» Dataset items
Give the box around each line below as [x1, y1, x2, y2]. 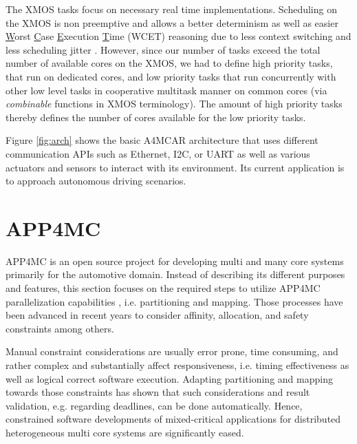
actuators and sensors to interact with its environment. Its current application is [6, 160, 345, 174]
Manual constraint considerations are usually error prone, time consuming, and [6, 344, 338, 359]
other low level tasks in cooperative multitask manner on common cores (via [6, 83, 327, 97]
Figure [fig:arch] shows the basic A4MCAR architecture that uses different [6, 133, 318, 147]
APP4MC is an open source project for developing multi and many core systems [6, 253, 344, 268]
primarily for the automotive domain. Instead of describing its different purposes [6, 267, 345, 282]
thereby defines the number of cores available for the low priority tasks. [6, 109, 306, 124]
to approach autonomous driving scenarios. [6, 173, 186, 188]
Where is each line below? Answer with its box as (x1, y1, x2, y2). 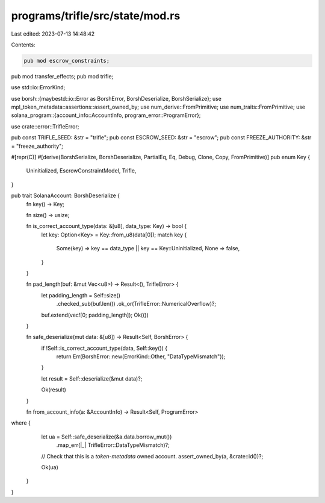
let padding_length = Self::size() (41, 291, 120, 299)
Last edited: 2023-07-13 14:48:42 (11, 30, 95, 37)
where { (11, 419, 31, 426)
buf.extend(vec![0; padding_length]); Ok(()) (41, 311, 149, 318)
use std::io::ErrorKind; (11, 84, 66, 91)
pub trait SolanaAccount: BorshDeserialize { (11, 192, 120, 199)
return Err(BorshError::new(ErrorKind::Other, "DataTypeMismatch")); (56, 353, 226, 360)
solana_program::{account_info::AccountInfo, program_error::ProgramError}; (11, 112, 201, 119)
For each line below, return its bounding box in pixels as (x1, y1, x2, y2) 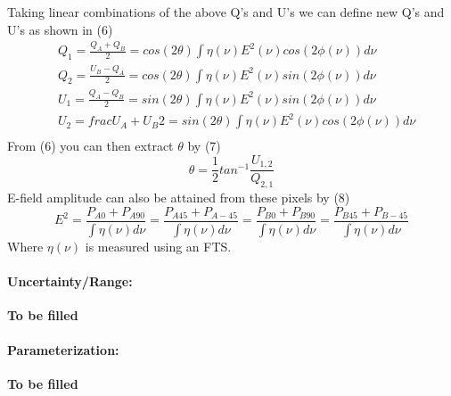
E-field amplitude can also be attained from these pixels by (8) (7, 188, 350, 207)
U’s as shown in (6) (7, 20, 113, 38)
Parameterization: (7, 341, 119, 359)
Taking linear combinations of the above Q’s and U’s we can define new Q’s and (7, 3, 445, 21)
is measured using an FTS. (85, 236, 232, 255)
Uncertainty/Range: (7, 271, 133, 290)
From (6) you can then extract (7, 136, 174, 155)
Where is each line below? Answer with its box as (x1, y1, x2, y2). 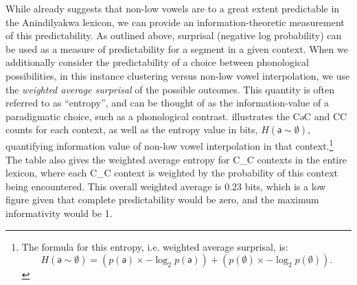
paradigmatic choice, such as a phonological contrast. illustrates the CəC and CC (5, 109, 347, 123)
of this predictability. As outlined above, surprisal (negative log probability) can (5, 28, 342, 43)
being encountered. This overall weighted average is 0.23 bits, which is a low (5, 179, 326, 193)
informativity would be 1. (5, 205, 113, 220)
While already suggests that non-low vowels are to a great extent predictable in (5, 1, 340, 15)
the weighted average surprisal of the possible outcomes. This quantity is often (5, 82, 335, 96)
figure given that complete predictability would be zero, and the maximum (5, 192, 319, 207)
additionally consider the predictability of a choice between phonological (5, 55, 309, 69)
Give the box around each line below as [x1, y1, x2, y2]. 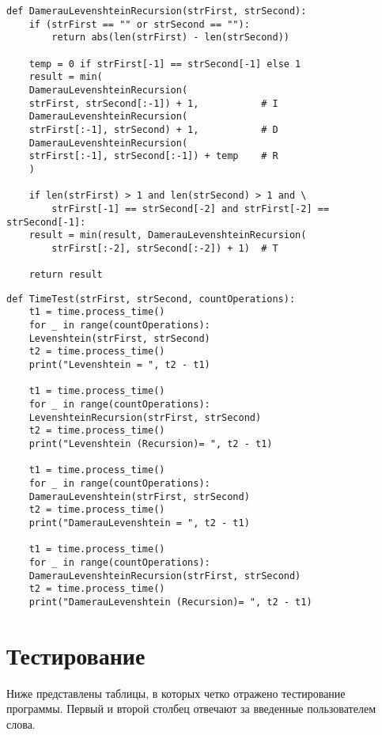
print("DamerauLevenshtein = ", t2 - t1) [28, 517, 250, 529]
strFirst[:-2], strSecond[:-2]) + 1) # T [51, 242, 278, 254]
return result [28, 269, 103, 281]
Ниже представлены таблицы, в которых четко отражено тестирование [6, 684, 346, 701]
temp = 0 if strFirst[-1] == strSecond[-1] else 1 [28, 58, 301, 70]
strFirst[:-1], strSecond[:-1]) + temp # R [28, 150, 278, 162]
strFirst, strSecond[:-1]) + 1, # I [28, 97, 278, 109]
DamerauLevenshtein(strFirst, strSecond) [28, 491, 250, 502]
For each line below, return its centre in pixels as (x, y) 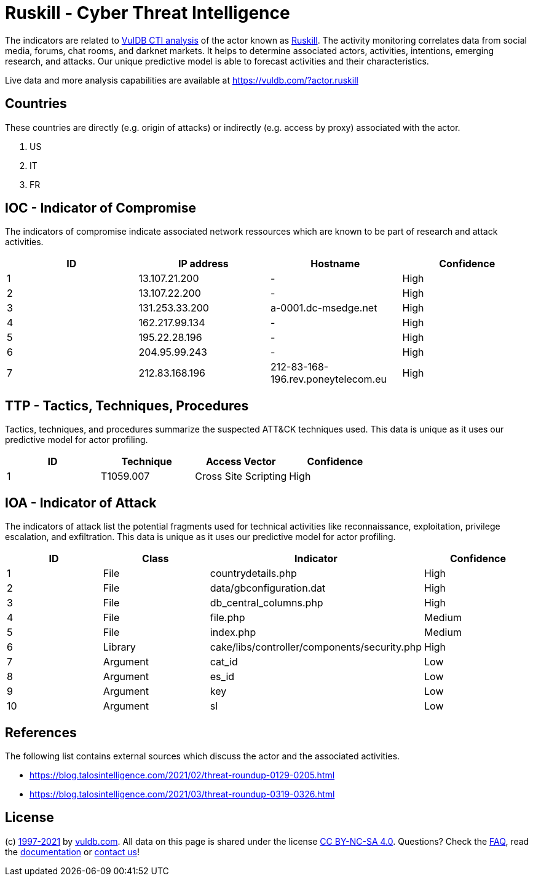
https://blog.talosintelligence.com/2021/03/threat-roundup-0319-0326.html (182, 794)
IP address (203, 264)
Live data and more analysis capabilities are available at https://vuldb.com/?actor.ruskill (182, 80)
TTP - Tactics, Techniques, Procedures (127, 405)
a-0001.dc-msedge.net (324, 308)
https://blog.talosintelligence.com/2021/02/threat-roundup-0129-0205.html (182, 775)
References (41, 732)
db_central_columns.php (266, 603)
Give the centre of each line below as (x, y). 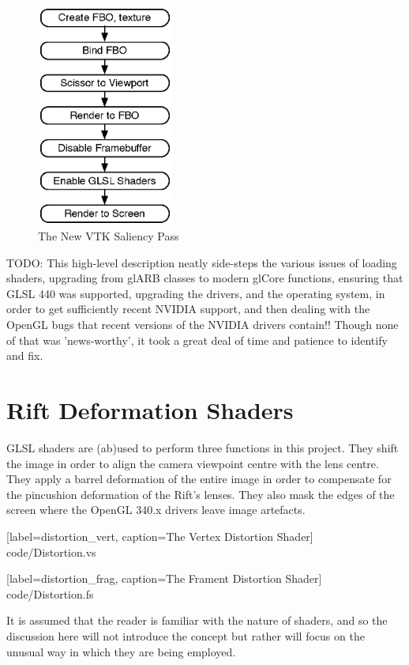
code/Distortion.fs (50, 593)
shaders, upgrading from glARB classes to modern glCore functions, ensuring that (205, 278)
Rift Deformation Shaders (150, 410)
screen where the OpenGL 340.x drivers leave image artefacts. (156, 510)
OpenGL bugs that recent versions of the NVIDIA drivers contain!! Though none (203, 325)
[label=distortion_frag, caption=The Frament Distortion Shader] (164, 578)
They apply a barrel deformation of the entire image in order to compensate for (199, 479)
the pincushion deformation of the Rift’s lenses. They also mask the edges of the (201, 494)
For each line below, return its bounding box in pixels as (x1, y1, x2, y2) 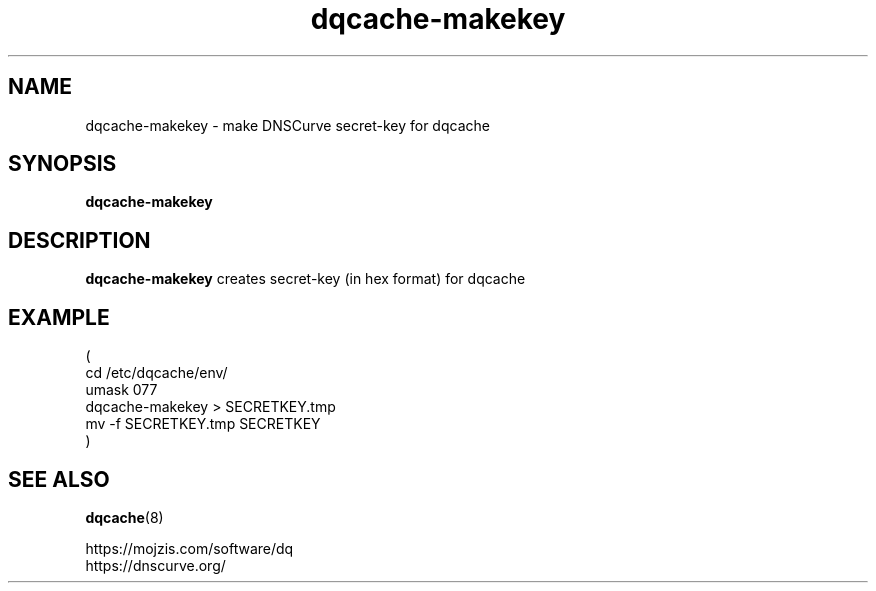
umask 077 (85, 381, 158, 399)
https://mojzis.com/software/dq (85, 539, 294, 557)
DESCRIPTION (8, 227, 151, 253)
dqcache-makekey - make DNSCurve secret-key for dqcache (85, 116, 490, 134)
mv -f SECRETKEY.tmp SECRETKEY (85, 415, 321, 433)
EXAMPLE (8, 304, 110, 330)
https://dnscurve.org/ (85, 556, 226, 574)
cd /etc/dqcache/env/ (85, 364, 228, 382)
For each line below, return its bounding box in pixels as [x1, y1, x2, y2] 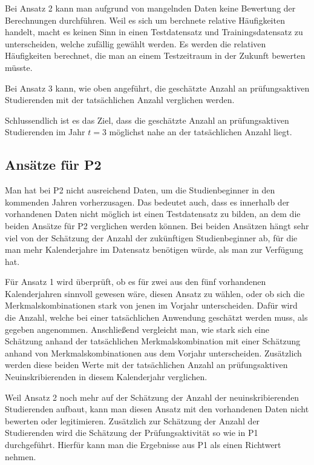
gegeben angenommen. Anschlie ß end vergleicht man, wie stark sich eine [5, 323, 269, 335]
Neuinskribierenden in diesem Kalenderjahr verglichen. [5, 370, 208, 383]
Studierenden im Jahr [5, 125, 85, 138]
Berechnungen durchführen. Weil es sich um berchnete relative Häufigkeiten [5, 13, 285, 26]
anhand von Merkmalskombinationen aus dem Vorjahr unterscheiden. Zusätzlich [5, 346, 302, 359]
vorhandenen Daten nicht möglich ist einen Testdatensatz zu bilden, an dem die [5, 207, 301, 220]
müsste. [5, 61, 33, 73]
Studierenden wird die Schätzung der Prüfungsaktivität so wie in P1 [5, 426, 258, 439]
--
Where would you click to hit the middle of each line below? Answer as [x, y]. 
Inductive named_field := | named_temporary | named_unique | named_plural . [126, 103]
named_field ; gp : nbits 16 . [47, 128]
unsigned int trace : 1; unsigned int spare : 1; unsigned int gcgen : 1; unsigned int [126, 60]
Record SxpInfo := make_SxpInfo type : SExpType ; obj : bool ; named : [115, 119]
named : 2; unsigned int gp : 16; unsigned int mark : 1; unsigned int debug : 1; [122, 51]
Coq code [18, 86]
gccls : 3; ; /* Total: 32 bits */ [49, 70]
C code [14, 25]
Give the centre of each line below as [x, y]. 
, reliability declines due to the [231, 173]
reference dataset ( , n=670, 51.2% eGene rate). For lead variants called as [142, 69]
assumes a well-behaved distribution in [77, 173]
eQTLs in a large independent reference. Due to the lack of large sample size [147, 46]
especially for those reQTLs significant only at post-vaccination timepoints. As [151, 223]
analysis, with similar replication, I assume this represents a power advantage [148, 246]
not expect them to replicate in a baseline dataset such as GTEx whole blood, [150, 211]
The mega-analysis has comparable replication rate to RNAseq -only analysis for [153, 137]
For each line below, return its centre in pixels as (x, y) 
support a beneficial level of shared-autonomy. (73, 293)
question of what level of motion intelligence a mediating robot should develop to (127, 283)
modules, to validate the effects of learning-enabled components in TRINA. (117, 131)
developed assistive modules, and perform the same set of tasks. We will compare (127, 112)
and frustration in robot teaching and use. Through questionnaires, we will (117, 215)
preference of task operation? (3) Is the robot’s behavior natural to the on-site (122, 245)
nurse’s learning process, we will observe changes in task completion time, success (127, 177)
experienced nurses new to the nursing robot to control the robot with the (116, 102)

» WORK REQUIRED
For the lines above, output exactly those from the line containing "eQTLs in a large" through the line containing "analysis, with similar", and skip the others.

» EXPECTED ANSWER
eQTLs in a large independent reference. Due to the lack of large sample size [147, 46]
especially for those reQTLs significant only at post-vaccination timepoints. As [151, 223]
analysis, with similar replication, I assume this represents a power advantage [148, 246]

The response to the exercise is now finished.